Optionally, the object property feature determining unit includes:
the object recognition feature determining unit is used for generating the object recognition features of the characters according to the character-level features of the characters and the object recognition results of the characters;
and the object attribute characteristic determining subunit is used for determining the object attribute characteristics of the characters according to the object identification characteristics of the characters in the text to be processed and the dependency syntax relationship among the characters in the text to be processed.
Optionally, the number of the texts to be processed is multiple, and the apparatus further includes:
and the object association unit is used for associating the target objects corresponding to the texts to be processed with the same object.
Optionally, the object associating unit includes:
the target object determining unit to be determined is used for determining two target objects to be determined from the target objects corresponding to the texts to be processed, wherein the two target objects to be determined are respectively contained in different texts to be processed;
the judging unit is used for judging whether the two target objects to be judged are matched or not; and if the two target objects to be judged are matched, determining that the two target objects to be judged are the same object.

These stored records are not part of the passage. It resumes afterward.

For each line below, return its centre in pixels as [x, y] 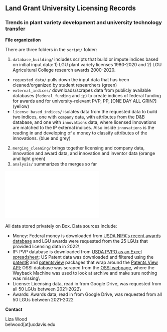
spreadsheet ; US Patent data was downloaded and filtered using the [83, 257]
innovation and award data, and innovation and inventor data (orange [84, 153]
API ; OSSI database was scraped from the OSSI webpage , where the [83, 267]
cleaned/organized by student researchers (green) [65, 85]
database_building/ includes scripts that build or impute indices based [86, 59]
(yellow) [21, 106]
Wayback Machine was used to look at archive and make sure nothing [85, 273]
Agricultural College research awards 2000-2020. [64, 70]
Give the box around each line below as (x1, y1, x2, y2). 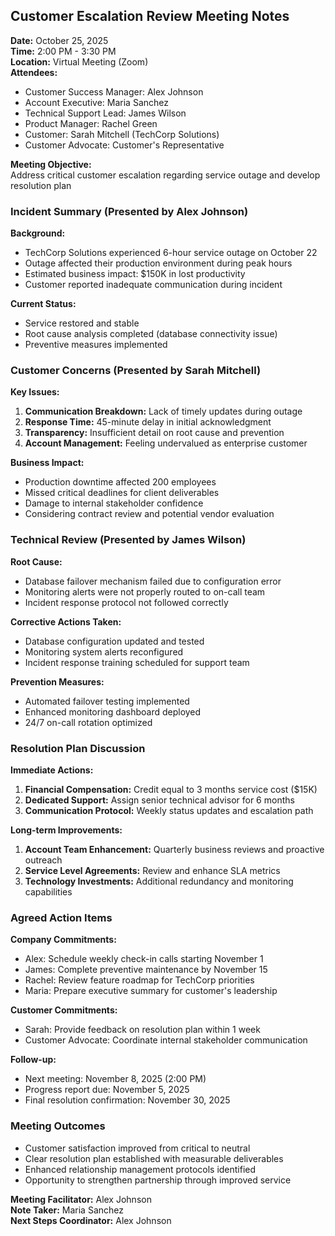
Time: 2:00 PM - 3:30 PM (10, 45, 117, 57)
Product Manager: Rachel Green (24, 117, 158, 129)
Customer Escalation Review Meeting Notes (10, 8, 290, 25)
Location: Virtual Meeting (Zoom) (10, 55, 149, 68)
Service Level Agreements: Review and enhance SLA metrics (24, 865, 281, 876)
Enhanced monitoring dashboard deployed (24, 705, 202, 718)
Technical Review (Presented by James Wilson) (10, 533, 247, 547)
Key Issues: (10, 386, 60, 398)
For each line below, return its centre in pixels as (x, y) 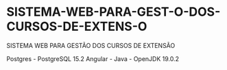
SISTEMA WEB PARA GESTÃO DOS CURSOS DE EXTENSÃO (91, 45)
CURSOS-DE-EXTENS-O (77, 26)
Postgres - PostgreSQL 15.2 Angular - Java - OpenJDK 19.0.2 (93, 58)
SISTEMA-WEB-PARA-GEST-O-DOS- (113, 12)
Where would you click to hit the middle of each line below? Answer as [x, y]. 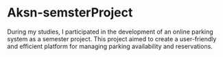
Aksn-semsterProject [70, 13]
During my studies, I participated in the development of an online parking [110, 32]
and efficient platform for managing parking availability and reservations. [110, 46]
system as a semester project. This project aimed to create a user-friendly [112, 38]
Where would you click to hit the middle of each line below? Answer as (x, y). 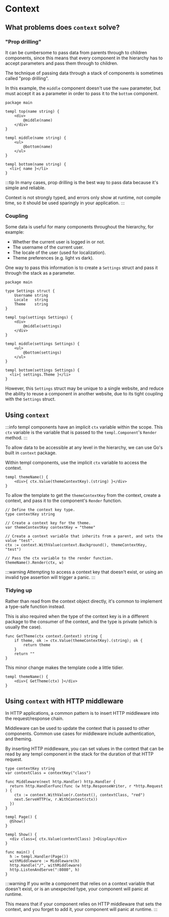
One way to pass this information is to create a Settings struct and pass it (81, 268)
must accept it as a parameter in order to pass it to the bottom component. (82, 93)
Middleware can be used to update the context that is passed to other (77, 728)
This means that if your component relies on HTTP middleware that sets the (83, 904)
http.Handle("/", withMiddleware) (46, 866)
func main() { (20, 852)
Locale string (31, 300)
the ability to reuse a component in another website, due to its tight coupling (84, 394)
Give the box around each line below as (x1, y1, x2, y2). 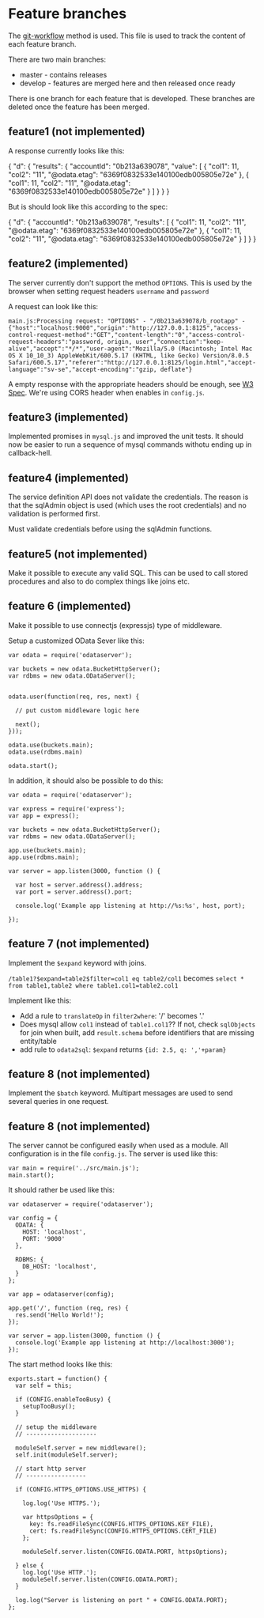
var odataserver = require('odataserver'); (8, 1200, 154, 1208)
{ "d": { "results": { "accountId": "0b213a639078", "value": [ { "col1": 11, (8, 161, 239, 171)
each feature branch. (8, 39, 77, 48)
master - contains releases (19, 70, 107, 79)
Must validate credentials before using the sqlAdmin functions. (8, 524, 213, 534)
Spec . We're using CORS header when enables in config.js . (8, 387, 206, 397)
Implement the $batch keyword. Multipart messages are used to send (8, 1088, 233, 1098)
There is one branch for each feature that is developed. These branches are (8, 93, 255, 103)
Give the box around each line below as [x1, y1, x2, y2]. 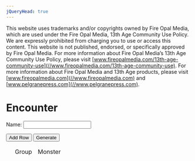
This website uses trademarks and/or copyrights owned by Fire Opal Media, [6, 25, 189, 32]
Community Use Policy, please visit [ [6, 56, 94, 63]
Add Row [9, 134, 29, 141]
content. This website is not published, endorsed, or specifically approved [6, 43, 185, 50]
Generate [36, 134, 57, 141]
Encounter [6, 101, 59, 114]
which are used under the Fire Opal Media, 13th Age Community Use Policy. [6, 30, 189, 38]
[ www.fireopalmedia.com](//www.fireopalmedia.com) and [6, 74, 146, 81]
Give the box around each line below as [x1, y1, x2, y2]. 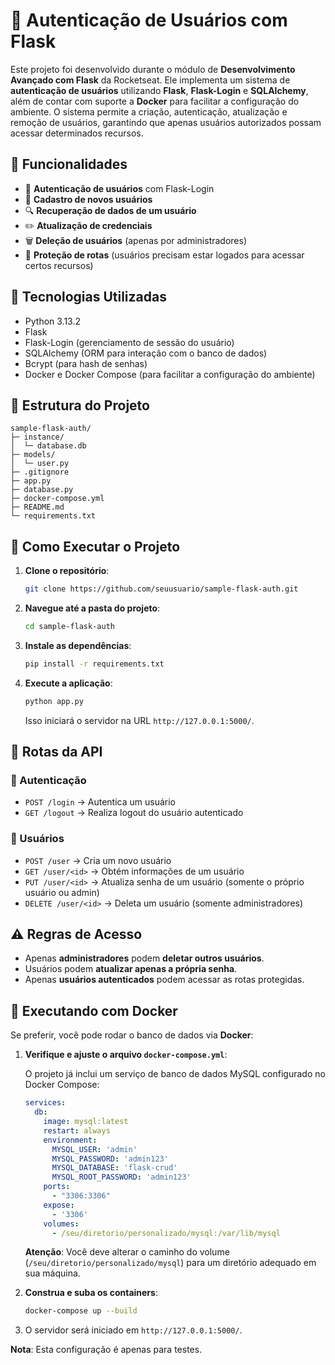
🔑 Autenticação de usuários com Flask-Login [24, 182, 215, 194]
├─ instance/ [10, 432, 65, 443]
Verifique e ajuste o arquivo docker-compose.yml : [24, 1049, 228, 1061]
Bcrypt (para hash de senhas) [24, 357, 148, 369]
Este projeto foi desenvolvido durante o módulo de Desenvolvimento [10, 63, 296, 75]
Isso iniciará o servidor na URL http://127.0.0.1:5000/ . [24, 714, 255, 726]
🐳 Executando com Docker [10, 1002, 178, 1019]
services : [24, 1098, 67, 1108]

Optionally, the determining unit is specifically configured to:
and processing the two target objects to be judged by using a matching judgment model to obtain a judgment result of whether the two target objects to be judged, which are output by the matching judgment model, are matched, wherein the matching judgment model is obtained by taking a target object pair as a training sample and taking a judgment result of whether the target object pair is labeled to be matched as a sample label for training.
Optionally, the processing, by using a matching determination model, of processing the two target objects to be determined to obtain a determination result, output by the matching determination model, of whether the two target objects to be determined match or not, includes:
comparing the two target objects to be judged by utilizing a first matching judgment module of the matching judgment model to obtain a first matching judgment result;
comparing the same object attributes in the two target objects to be judged by utilizing a second matching judgment module of the matching judgment model to obtain a second matching judgment result;
and determining whether the two target objects to be determined are matched or not based on the first matching determination result and the second matching determination result by using a comprehensive matching determination module of the matching determination model.
A text processing apparatus comprising a memory and a processor;
the memory is used for storing programs;
the processor is configured to execute the program to implement the steps of the text processing method.
A readable storage medium, on which a computer program is stored, which, when being executed by a processor, carries out the steps of the text processing method as described above.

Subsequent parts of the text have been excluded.